Here are some the improper motives I find when I interview people for entering into the ministry. Some enter into the ministry in order to:
- Earn God’s forgiveness and acceptance. This means that they are trying to earn eternal salvation by works, which is contrary to the gospel message. We are saved by grace through faith alone, not by works (Eph. 2:8-9; Gal. 3: 1-9).
- Get blessings from God. They think that if they do good and work hard, then God will be good to them. They serve within the church in order to get blessings from God (Phil. 3:9).
- Impress or please others. Some serve because they want people to notice them (Matt. 23:5). They take positions of leadership and authority because they want others to know what an important role they play within the church (3 John 9). They often become frustrated and upset when they aren’t properly recognized or thanked by others for their service.
- Help God. Some people think that God needs their help and that without them, the church and its ministries would fall apart. They do not realize that God is quite capable of carrying out His will without us. God accomplishes things through us, but He isn’t dependent upon us (Act. 17:25). He uses us not because He needs us, rather, He graciously allows us to join in His ministry.
Therefore, it is important that we enter the ministry with the proper motives. Here are some legitimate biblical motivations. We are motivated to serve God because:
- We know that we are His servants (Rom. 6:22). He saved us so that we can serve Him (Rom 7:6). So, serving Him is our obligation (Luke 17:7-10) and as God’s faithful servants, we yearn to hear Jesus say, “Well done, good and faithful servant… ” (Matt. 25:23).
- We love Him (1 John 4:18), above all else. Our love for God constrains (2 Cor, 5:12-14) us to obey Him (John 14:21; 1John 5:2) and to please Him (Col. 1:10; 1 Thes. 4:1).
- Of God’s grace. This is another powerful motivating force for service because He graciously saved us (Eph. 2:8-9) and also calls us into the ministry of grace (1Tim.1:12).

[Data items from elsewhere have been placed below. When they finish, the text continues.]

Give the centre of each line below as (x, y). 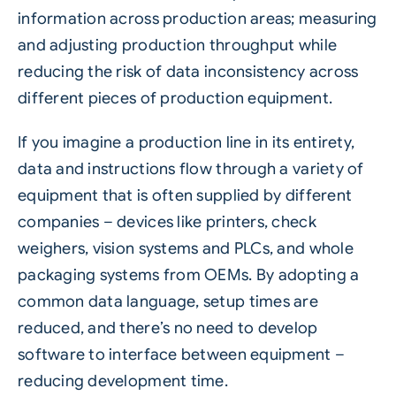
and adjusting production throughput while (177, 46)
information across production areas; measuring (197, 19)
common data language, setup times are (168, 302)
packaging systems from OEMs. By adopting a (188, 275)
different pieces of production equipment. (175, 99)
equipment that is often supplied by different (185, 196)
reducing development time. (123, 381)
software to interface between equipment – (181, 355)
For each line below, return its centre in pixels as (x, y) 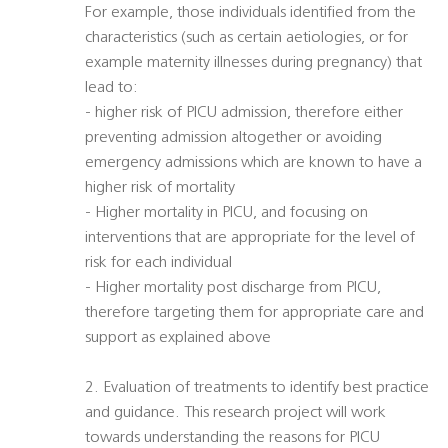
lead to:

His grace motivates us to offer our bodies to Him (Rom. 12:1-2) and to live for Him (Gal. 2:20).
- We know that our service for Him is not vain (1 Cor. 15:58) but it will be rewarded (Gal. 6:9; Col. 3:23-24) both in this life (Mark 10:28-31) and in eternity (Matt. 16:27; Rev. 22:12). God will reward us with treasures (Matt. 6:20) and crowns (1 Cor. 9:25; 1 Pet. 5:4; 2 Tim. 4:8) at the judgment seat of Christ (Rom. 14:10-12; 2 Cor. 5:10; 1 Cor. 3:9-13).
- Of fear. Fear of God motivates us to serve Him with faithfulness, otherwise there will be shame (2 Tim. 2:15; 1 John 2:28) or loss of reward (1 Cor. 3:13-15; 9:27) at His coming.
As responsible leaders, we need wisdom from God to figure out the kind of motive people bring when they join the ministry; as a wise servant of God, we must evaluate our own motives in the ministry again and again; as a normal Christian, we must evaluate ourselves why we participate those activities in the church and in the community. Service without proper motives is not really service to God, but service to ourselves.
(Picture caption: The youth group helping the believers in Thinglei by carrying firewood for cooking.)